The n-Category Café

Daivd wrote:

what if the modal logic that emerged with it, and its extension to dynamic/temporal logic, is merely a useful tool in computer science?

We have Aristotle trying to formalise concepts like necessity and people like Avicenna and scholastic philosophers pushing the ideas further (partly motivated by the ontological argument, I believe). I get the impression that mathematicians looked down on modal logic and then suddenly a philosopher, Kripke, makes a connection with the far-out idea of many worlds and the whole thing becomes respectable mathematics. And then, as if by magic, through a Curry-Howard-like isomorphism, modal logics like S4 turn out to be exactly what you need to formally describe things like partially evaluating computer programs while you compile them. This is an amazing journey for a concept to take and it really shows how you can’t tell, a priori, where an idea might lead, or even what you should be reading to get good ideas for use in a particular field.

David asks:

So are there any indications as to what gave Zeno’s argument its value?

You will know more about the history of Zeno’s paradox than I do. All I meant to say is that Zeno’s argument is an interesting, albeit wrong, argument, which is thought provoking. It requires quite a bit of sophistication (well, we teach it in school today, but it took mankind a while to figure it out) to resolve it:

as we know, the resolution is:

- the concept that Zeno was lacking was that of a convering series (an infinite converging sum).

- the wrong assumption that Zeno made was that every series (namely of time intervals spent by Achilles chasing the tortoise) with non-vanishing entries has to diverge.

This is wrong. I don’t blame it on Zeno, but I point it out as an example that there are plenty of arguments which may sound sophisticated and may sound right, but are based on hidden false assumptions and indeed wrong.

And that science/math happens only when we stick to those arguments where we have reasonable control over the assumptions and the meaning of the terms involved.

There are, and of course have been in history, plenty of interesting open questions which one might long to answer in a scientific manner, but which are simply out of reach for exact science.

Another famous such paradox is Fermi’s paradox (which is actually closely related to brainimania).
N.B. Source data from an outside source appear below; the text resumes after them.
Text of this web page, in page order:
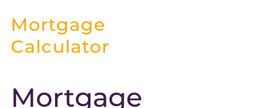
Mortgage
Calculator
Mortgage
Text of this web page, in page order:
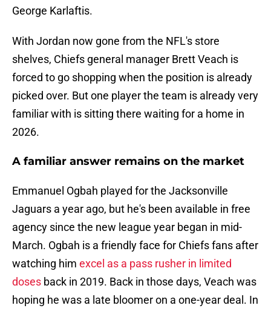
George Karlaftis.
With Jordan now gone from the NFL's store
shelves, Chiefs general manager Brett Veach is
forced to go shopping when the position is already
picked over. But one player the team is already very
familiar with is sitting there waiting for a home in
2026.
A familiar answer remains on the market
Emmanuel Ogbah played for the Jacksonville
Jaguars a year ago, but he's been available in free
agency since the new league year began in mid-
March. Ogbah is a friendly face for Chiefs fans after
watching him excel as a pass rusher in limited
doses back in 2019. Back in those days, Veach was
hoping he was a late bloomer on a one-year deal. In
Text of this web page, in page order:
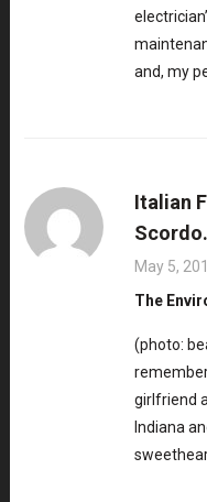
and, my
Italian
May 5,
The
(photo:
girlfriend
Indiana

Or speculations about consciousness. I can imagine that one day in the far future, mankind understands the phenomenon of consciousness on a much deeper, scientific, level than we do today, possibly figuring out how it is related to quantum cosmology (as some contemporary cosmologists suggest). But we are certainly not there yet and can’t reason about it within exact science.

Which is not to say that it is not fun, and even useful, to wonder about this and exchange arguments about it while, say, sitting around a camp fire. But not in articles that come with the appearance of scientific papers.

And are these indications lacking in Boltzmann brain discussions?

I find the Boltzmann brain argument itself weird. I do see some value, in the above campfire-sense, in the general discussion about the meaning and relevance of life-in-the-cosmos. It can certainly be fun and thought-provoking. But for it to come closer to science, even to speculative science, the proponents should put more effort into trying to scrutinize their arguments. And maybe those of their leading figures.

David wrote:

So are there any indications as to what gave Zeno’s argument its value? And are these indications lacking in Boltzmann brain discussions?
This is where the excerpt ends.